[Work order]
Without changing a character, return the entries, but not the images they hold.

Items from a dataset
————————

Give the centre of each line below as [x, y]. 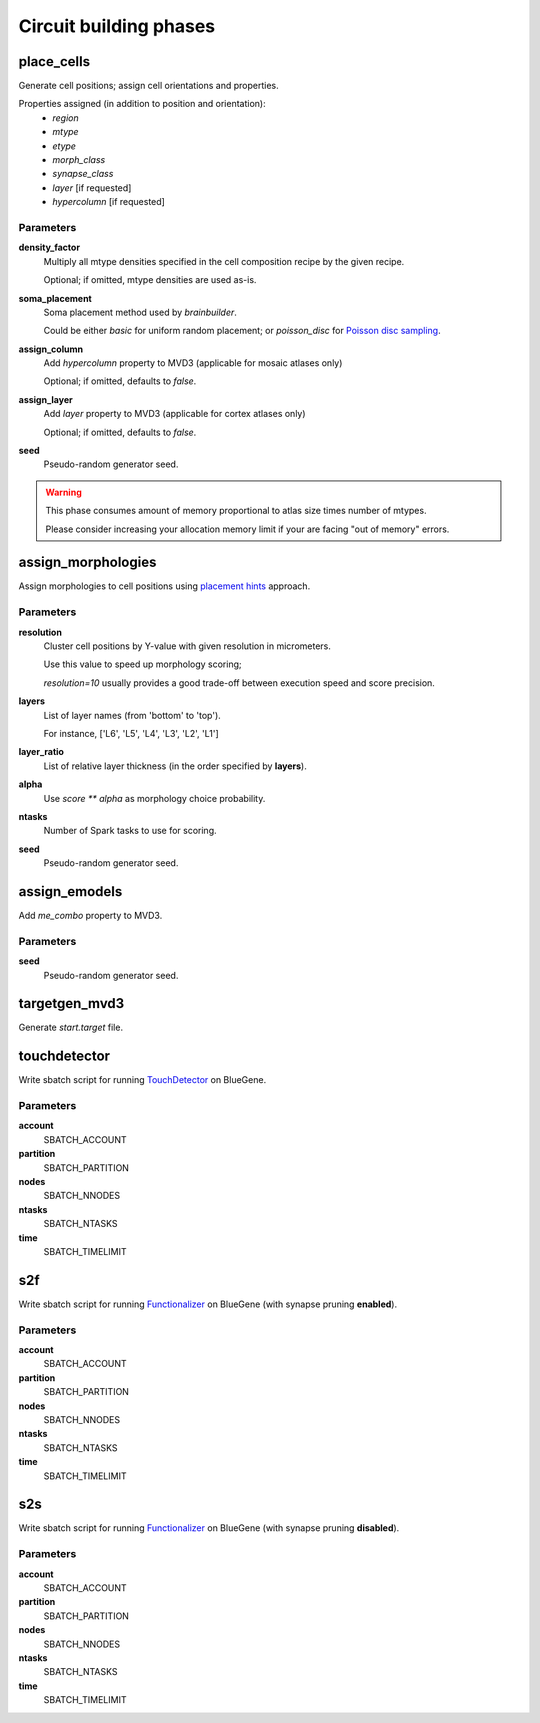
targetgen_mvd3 [71, 1003]
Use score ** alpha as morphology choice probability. [154, 798]
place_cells [54, 61]
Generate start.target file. [71, 1027]
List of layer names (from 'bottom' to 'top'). [132, 715]
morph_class [79, 160]
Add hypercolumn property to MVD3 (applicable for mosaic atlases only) [193, 363]
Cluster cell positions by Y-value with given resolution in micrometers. [187, 646]
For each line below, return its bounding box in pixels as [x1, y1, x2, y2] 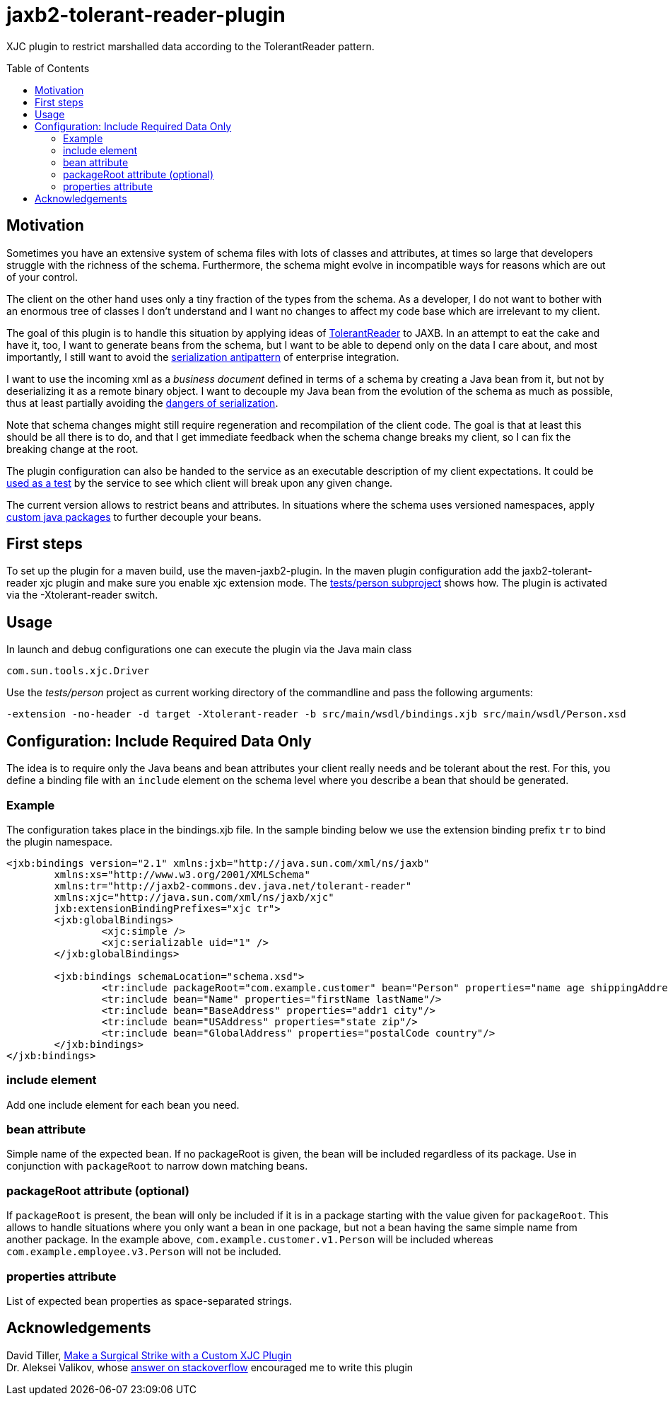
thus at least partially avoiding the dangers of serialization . [6, 396, 279, 409]
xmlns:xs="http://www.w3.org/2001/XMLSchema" [54, 868, 310, 880]
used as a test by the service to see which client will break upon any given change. [6, 476, 393, 489]
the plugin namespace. [6, 835, 113, 848]
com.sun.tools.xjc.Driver [6, 665, 150, 677]
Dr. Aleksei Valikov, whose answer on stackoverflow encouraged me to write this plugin [6, 1361, 414, 1373]
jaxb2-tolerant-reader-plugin [6, 3, 286, 27]
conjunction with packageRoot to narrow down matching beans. [6, 1160, 308, 1172]
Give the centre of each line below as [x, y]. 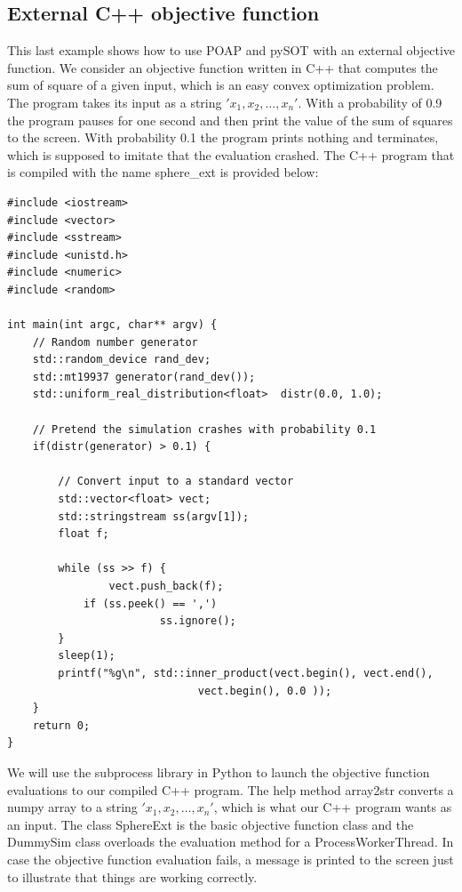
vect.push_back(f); [166, 587]
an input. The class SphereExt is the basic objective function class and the [211, 824]
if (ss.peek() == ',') [150, 603]
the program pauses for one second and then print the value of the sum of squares [230, 120]
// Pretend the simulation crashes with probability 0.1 [204, 429]
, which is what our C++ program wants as [333, 807]
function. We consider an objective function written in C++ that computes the [223, 67]
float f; [84, 534]
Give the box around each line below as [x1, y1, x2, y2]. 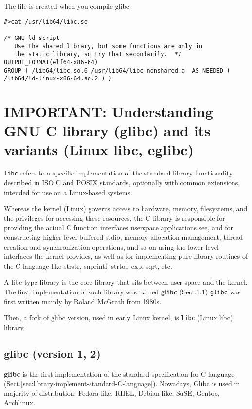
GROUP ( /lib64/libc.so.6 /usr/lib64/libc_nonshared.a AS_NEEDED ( [4, 67, 231, 74]
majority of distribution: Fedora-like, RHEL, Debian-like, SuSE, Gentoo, [4, 388, 220, 398]
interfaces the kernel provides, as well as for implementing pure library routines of [4, 251, 248, 261]
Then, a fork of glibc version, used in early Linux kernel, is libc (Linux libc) [4, 312, 233, 323]
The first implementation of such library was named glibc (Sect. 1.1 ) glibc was [4, 286, 241, 296]
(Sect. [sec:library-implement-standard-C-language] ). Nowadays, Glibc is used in [4, 378, 240, 389]
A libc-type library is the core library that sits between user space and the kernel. [4, 277, 248, 287]
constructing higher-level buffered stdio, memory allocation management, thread [4, 232, 243, 242]
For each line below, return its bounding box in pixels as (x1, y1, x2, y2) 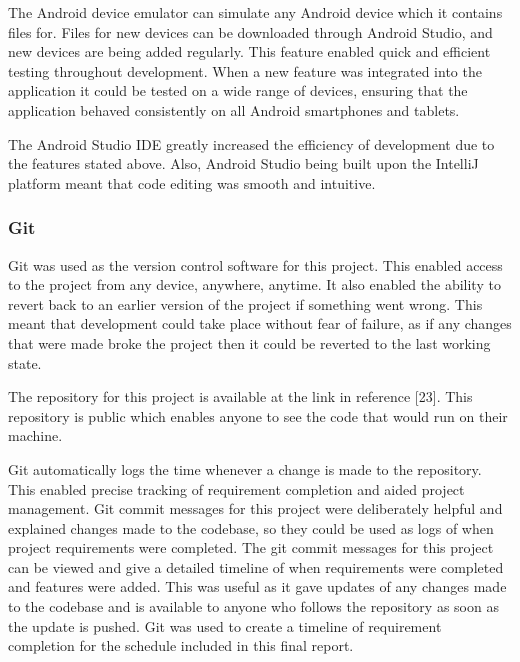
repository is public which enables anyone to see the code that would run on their (8, 405, 508, 426)
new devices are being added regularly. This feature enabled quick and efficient (8, 41, 491, 62)
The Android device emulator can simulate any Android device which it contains (8, 2, 503, 22)
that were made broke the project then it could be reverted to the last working (8, 332, 491, 353)
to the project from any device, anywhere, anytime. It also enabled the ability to (8, 274, 501, 295)
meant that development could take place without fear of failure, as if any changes (8, 313, 512, 334)
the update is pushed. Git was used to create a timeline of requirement (8, 615, 442, 636)
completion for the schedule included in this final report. (8, 635, 354, 656)
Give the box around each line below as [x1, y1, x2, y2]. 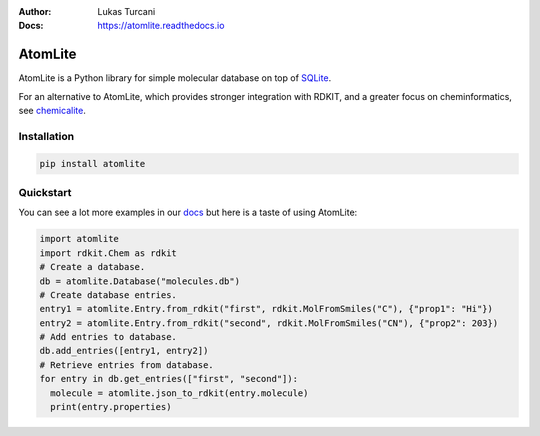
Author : [18, 6, 52, 17]
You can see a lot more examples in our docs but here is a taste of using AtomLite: [18, 206, 358, 219]
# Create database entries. [39, 289, 177, 300]
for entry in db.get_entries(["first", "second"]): [39, 373, 299, 385]
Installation [18, 129, 75, 143]
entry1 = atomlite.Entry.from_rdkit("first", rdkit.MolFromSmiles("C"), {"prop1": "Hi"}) [39, 303, 494, 315]
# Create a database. [39, 261, 146, 273]
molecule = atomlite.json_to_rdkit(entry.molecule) [50, 387, 309, 399]
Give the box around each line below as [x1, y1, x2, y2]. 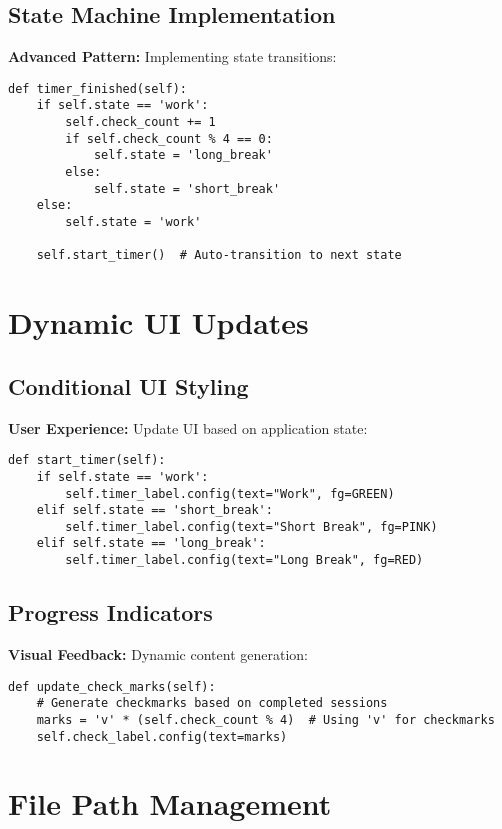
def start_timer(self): [8, 453, 166, 468]
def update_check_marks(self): [8, 679, 216, 694]
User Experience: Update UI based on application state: [8, 417, 368, 438]
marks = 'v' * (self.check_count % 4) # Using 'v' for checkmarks [36, 712, 495, 727]
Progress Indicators [8, 597, 213, 628]
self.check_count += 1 [65, 115, 216, 130]
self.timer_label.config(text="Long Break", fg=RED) [65, 553, 424, 568]
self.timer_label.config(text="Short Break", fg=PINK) [65, 519, 438, 534]
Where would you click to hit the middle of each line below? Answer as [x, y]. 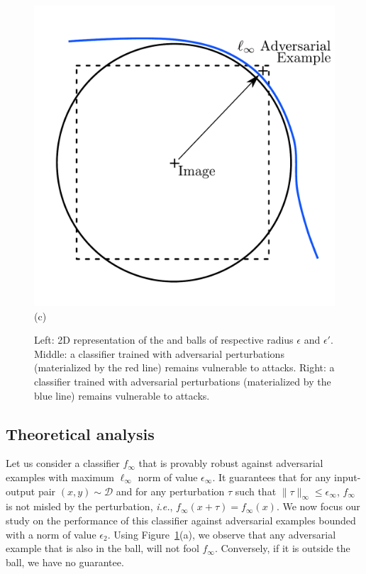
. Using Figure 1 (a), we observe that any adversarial [222, 534]
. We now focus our [318, 506]
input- [348, 477]
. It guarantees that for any [272, 477]
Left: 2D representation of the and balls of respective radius [164, 340]
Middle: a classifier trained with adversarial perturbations [159, 353]
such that [256, 491]
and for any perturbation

————————

[Completed task]
Give the centre of each line below as [x, y]. 
targetgen_mvd3 [71, 1003]
Use score ** alpha as morphology choice probability. [154, 798]
place_cells [54, 61]
Generate start.target file. [71, 1027]
List of layer names (from 'bottom' to 'top'). [132, 715]
morph_class [79, 160]
Add hypercolumn property to MVD3 (applicable for mosaic atlases only) [193, 363]
Cluster cell positions by Y-value with given resolution in micrometers. [187, 646]
For each line below, return its bounding box in pixels as [x1, y1, x2, y2] 
thus at least partially avoiding the dangers of serialization . [6, 396, 279, 409]
xmlns:xs="http://www.w3.org/2001/XMLSchema" [54, 868, 310, 880]
used as a test by the service to see which client will break upon any given change. [6, 476, 393, 489]
the plugin namespace. [6, 835, 113, 848]
com.sun.tools.xjc.Driver [6, 665, 150, 677]
Dr. Aleksei Valikov, whose answer on stackoverflow encouraged me to write this plugin [6, 1361, 414, 1373]
jaxb2-tolerant-reader-plugin [6, 3, 286, 27]
conjunction with packageRoot to narrow down matching beans. [6, 1160, 308, 1172]
Give the centre of each line below as [x, y]. 
vect.push_back(f); [166, 587]
an input. The class SphereExt is the basic objective function class and the [211, 824]
if (ss.peek() == ',') [150, 603]
the program pauses for one second and then print the value of the sum of squares [230, 120]
// Pretend the simulation crashes with probability 0.1 [204, 429]
, which is what our C++ program wants as [333, 807]
function. We consider an objective function written in C++ that computes the [223, 67]
float f; [84, 534]
Give the box around each line below as [x1, y1, x2, y2]. 
GROUP ( /lib64/libc.so.6 /usr/lib64/libc_nonshared.a AS_NEEDED ( [4, 67, 231, 74]
majority of distribution: Fedora-like, RHEL, Debian-like, SuSE, Gentoo, [4, 388, 220, 398]
interfaces the kernel provides, as well as for implementing pure library routines of [4, 251, 248, 261]
Then, a fork of glibc version, used in early Linux kernel, is libc (Linux libc) [4, 312, 233, 323]
The first implementation of such library was named glibc (Sect. 1.1 ) glibc was [4, 286, 241, 296]
(Sect. [sec:library-implement-standard-C-language] ). Nowadays, Glibc is used in [4, 378, 240, 389]
A libc-type library is the core library that sits between user space and the kernel. [4, 277, 248, 287]
constructing higher-level buffered stdio, memory allocation management, thread [4, 232, 243, 242]
For each line below, return its bounding box in pixels as (x1, y1, x2, y2) 
repository is public which enables anyone to see the code that would run on their (8, 405, 508, 426)
new devices are being added regularly. This feature enabled quick and efficient (8, 41, 491, 62)
The Android device emulator can simulate any Android device which it contains (8, 2, 503, 22)
that were made broke the project then it could be reverted to the last working (8, 332, 491, 353)
to the project from any device, anywhere, anytime. It also enabled the ability to (8, 274, 501, 295)
meant that development could take place without fear of failure, as if any changes (8, 313, 512, 334)
the update is pushed. Git was used to create a timeline of requirement (8, 615, 442, 636)
completion for the schedule included in this final report. (8, 635, 354, 656)
Give the box around each line below as [x1, y1, x2, y2]. 
Author : [18, 6, 52, 17]
You can see a lot more examples in our docs but here is a taste of using AtomLite: [18, 206, 358, 219]
# Create database entries. [39, 289, 177, 300]
for entry in db.get_entries(["first", "second"]): [39, 373, 299, 385]
Installation [18, 129, 75, 143]
entry1 = atomlite.Entry.from_rdkit("first", rdkit.MolFromSmiles("C"), {"prop1": "Hi"}) [39, 303, 494, 315]
# Create a database. [39, 261, 146, 273]
molecule = atomlite.json_to_rdkit(entry.molecule) [50, 387, 309, 399]
Give the box around each line below as [x1, y1, x2, y2]. 
def start_timer(self): [8, 453, 166, 468]
def update_check_marks(self): [8, 679, 216, 694]
User Experience: Update UI based on application state: [8, 417, 368, 438]
marks = 'v' * (self.check_count % 4) # Using 'v' for checkmarks [36, 712, 495, 727]
Progress Indicators [8, 597, 213, 628]
self.check_count += 1 [65, 115, 216, 130]
self.timer_label.config(text="Long Break", fg=RED) [65, 553, 424, 568]
self.timer_label.config(text="Short Break", fg=PINK) [65, 519, 438, 534]
Where would you click to hit the middle of each line below? Answer as [x, y]. 
. Using Figure 1 (a), we observe that any adversarial [222, 534]
. We now focus our [318, 506]
input- [348, 477]
. It guarantees that for any [272, 477]
Left: 2D representation of the and balls of respective radius [164, 340]
Middle: a classifier trained with adversarial perturbations [159, 353]
such that [256, 491]
and for any perturbation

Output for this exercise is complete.